What makes it even more unforgivable is that he claimed to have overcome his addictions not with the help of the State, but on his own. Sure, he credits “God” but we all know there is no such thing – to credit “God” for getting you off the hooch is tantamount to saying “I did it all by my lonely by an act of personal will.” That kind of language suggests – horrors – personal freedom and personal responsibility. There is no freedom outside of Society, no individual choices, only the roles that Society assigns us in Its infinite wisdom. And one is not responsible to oneself, but to Society. Dubya’s “struggle” with addiction was thus merely vanity, or, to use proper sociological language, “false consciousness.” He claims to have done it by himself for himself (and his family, but that’s just selfishness cubed) without proper obeisance towards Society. He was deluded to think that his addiction was personal or that he could simply change because he wanted to; Society made him what he is and remade him into what it wanted him to be. And, as is obvious by his insane policies, by stubbornly refusing to shed this selfish belief in himself (and this “God” he refers to – yet another level of hypocrisy, ignorance, and selfishness) he proved himself a far greater sinner than had he kept at it with the bourbon and blow.
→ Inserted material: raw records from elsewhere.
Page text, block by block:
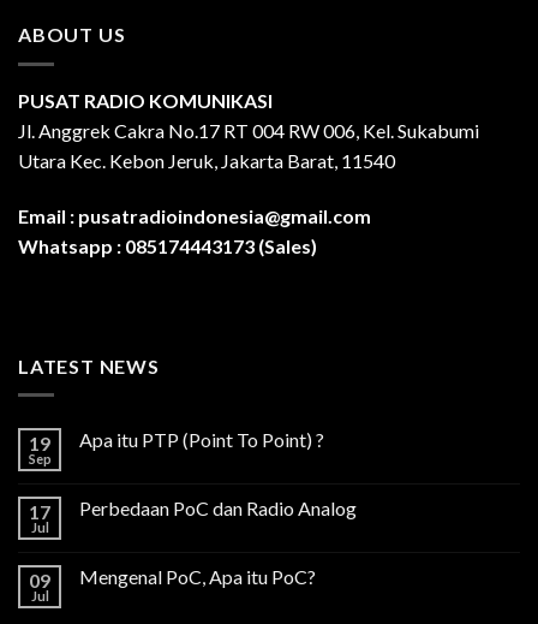
ABOUT US
PUSAT RADIO KOMUNIKASI
Jl. Anggrek Cakra No.17 RT 004 RW 006, Kel. Sukabumi
Utara Kec. Kebon Jeruk, Jakarta Barat, 11540
Email : pusatradioindonesia@gmail.com
Whatsapp : 085174443173 (Sales)
LATEST NEWS
19
Sep
Apa itu PTP (Point To Point) ?
17
Jul
Perbedaan PoC dan Radio Analog
09
Jul
Mengenal PoC, Apa itu PoC?
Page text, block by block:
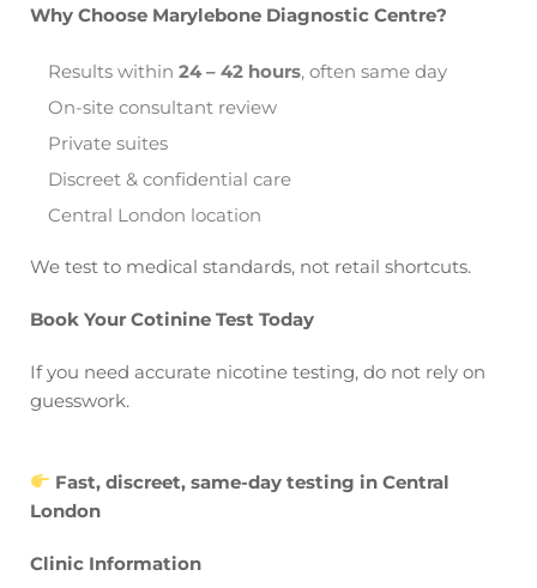
Why Choose Marylebone Diagnostic Centre?
Results within 24 – 42 hours, often same day
On-site consultant review
Private suites
Discreet & confidential care
Central London location
We test to medical standards, not retail shortcuts.
Book Your Cotinine Test Today
If you need accurate nicotine testing, do not rely on
guesswork.
Fast, discreet, same-day testing in Central
London
Clinic Information
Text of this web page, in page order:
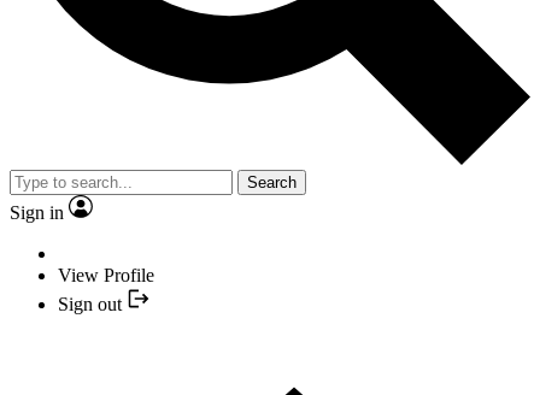
Search
Sign in
View Profile
Sign out
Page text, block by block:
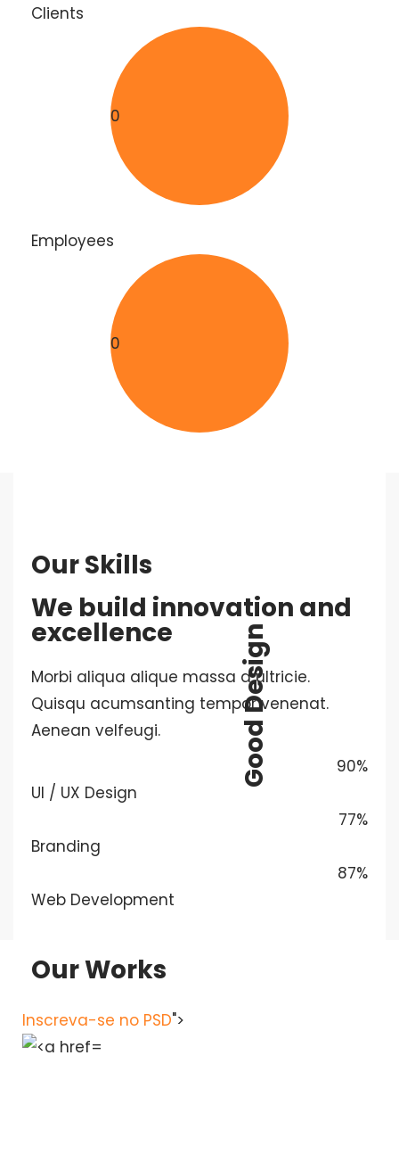
Clients
0
Employees
0
Good Design
Our Skills
We build innovation and
excellence
Morbi aliqua alique massa a ultricie.
Quisqu acumsanting tempor venenat.
Aenean velfeugi.
UI / UX Design
90%
Branding
77%
Web Development
87%
Our Works
Inscreva-se no PSD">
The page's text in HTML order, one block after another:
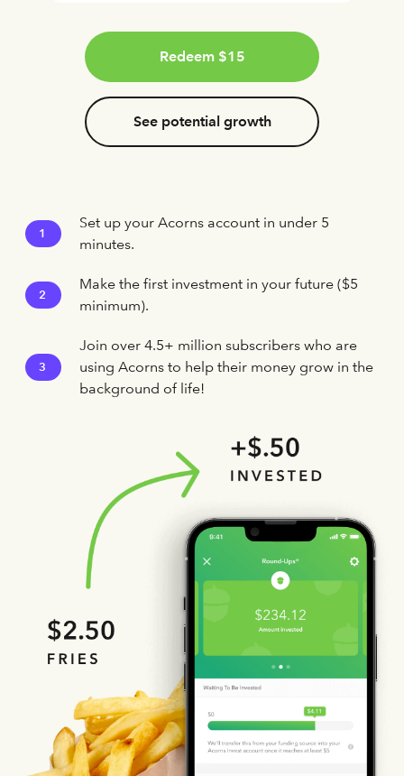
Redeem $15
See potential growth
1
Set up your Acorns account in under 5
minutes.
2
Make the first investment in your future ($5
minimum).
3
Join over 4.5+ million subscribers who are
using Acorns to help their money grow in the
background of life!
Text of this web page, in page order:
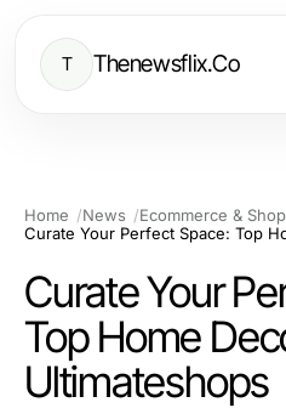
T Thenewsflix.Co
Home News
Ecommerce &
Curate Your
Top Home
Ultimateshops
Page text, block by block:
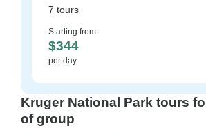
7 tours
Starting from
$344
per day
Kruger National Park tours
of group
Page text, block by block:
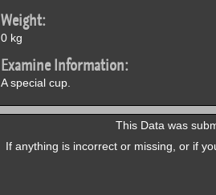
Weight:
0 kg
Examine Information:
A special cup.
This Data was
If anything is incorrect or missing, or if
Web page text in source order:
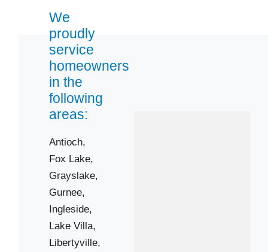
We
proudly
service
homeowners
in the
following
areas:
Antioch,
Fox Lake,
Grayslake,
Gurnee,
Ingleside,
Lake Villa,
Libertyville,
Harbor
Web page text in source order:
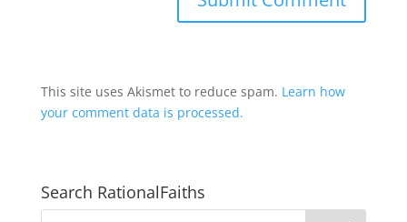
This site uses Akismet to reduce spam. Learn how
your comment data is processed.
Search RationalFaiths
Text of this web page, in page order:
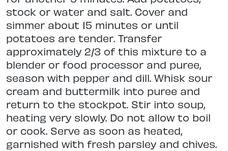
stock or water and salt. Cover and
simmer about 15 minutes or until
potatoes are tender. Transfer
approximately 2/3 of this mixture to a
blender or food processor and puree,
season with pepper and dill. Whisk sour
cream and buttermilk into puree and
return to the stockpot. Stir into soup,
heating very slowly. Do not allow to boil
or cook. Serve as soon as heated,
garnished with fresh parsley and chives.
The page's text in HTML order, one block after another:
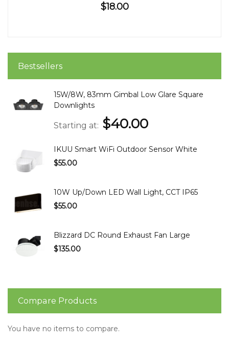
$18.00
Bestsellers
15W/8W, 83mm Gimbal Low Glare Square
Downlights
Starting at $40.00
IKUU Smart WiFi Outdoor Sensor White
$55.00
10W Up/Down LED Wall Light, CCT IP65
$55.00
Blizzard DC Round Exhaust Fan Large
$135.00
Compare Products
You have no items to compare.
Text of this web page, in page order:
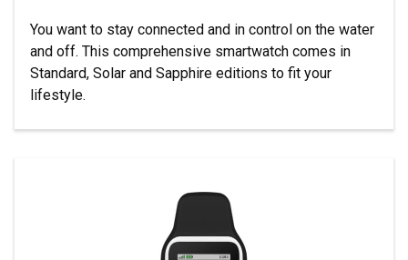
You want to stay connected and in control on the water
and off. This comprehensive smartwatch comes in
Standard, Solar and Sapphire editions to fit your
lifestyle.
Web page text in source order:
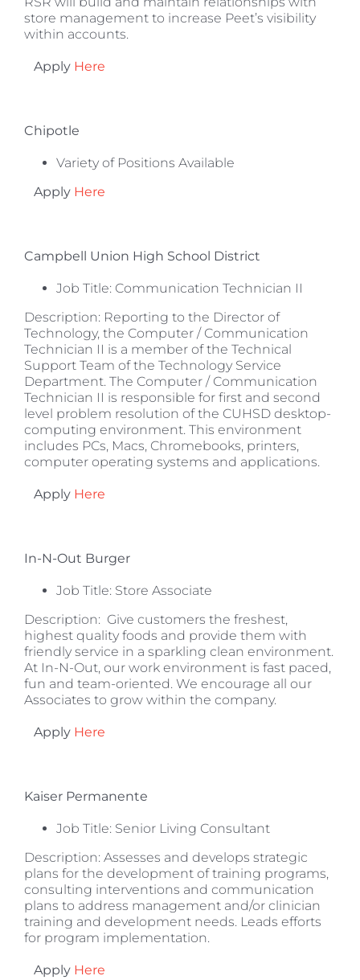
store management to increase Peet’s visibility
within accounts.
Apply Here
Chipotle
Variety of Positions Available
Apply Here
Campbell Union High School District
Job Title: Communication Technician II
Description: Reporting to the Director of
Technology, the Computer / Communication
Technician II is a member of the Technical
Support Team of the Technology Service
Department. The Computer / Communication
Technician II is responsible for first and second
level problem resolution of the CUHSD desktop-
computing environment. This environment
includes PCs, Macs, Chromebooks, printers,
computer operating systems and applications.
Apply Here
In-N-Out Burger
Job Title: Store Associate
Description: Give customers the freshest,
highest quality foods and provide them with
friendly service in a sparkling clean environment.
At In-N-Out, our work environment is fast paced,
fun and team-oriented. We encourage all our
Associates to grow within the company.
Apply Here
Kaiser Permanente
Job Title: Senior Living Consultant
Description: Assesses and develops strategic
plans for the development of training programs,
consulting interventions and communication
plans to address management and/or clinician
training and development needs. Leads efforts
for program implementation.
Apply Here

Dubya was thus a sinner and a blasphemer against Holy Society to boot. No wonder the world hates us. But they love Bill and Barry because they were penitent sinners who recognized theirs – and our – total dependence on Society.

This makes Bill and Barry virtuous in the liberal fashion. And their virtue permits them to continue sinning so long as their sinning reveals to us Society’s true character and purpose. Penitent sinning makes them an elite, aristocrats of Virtue, and thereby entitles them to sit in judgement over the rest of us. They and their ilk have been granted the power by Society to sit in the halls of the State as its priests and dispense its Laws from their nicotine (and other things) stained hands. We cannot help but sin – Society makes us do it – but if we sin in careful accord with the rules and methods laid out for us by Society and feel bad enough while doing it, we are not just forgiven, but transported into the ranks of the Vanguard Elite.

No thank you. I’ll still enjoy the occasional cigar, as well as other things, free from guilt. Society didn’t make me do it – it was a matter of free choice, and in the end I answer for it. And I sure as hell don’t think that feeling guilty about it would give me any right to stand in judgement over you if you want to light up. That’s between you and your pulmonary and respiratory systems. Above all, I would never pretend to virtue on account of my vice. I am not my vices and I am not what Society has made me. Call that false consciousness; I call it responsibility even if I do on occasion, act less than responsibly towards myself and my fellow creatures. After all, I’m only human. In any event, as we all know, sometimes a cigar is only a cigar.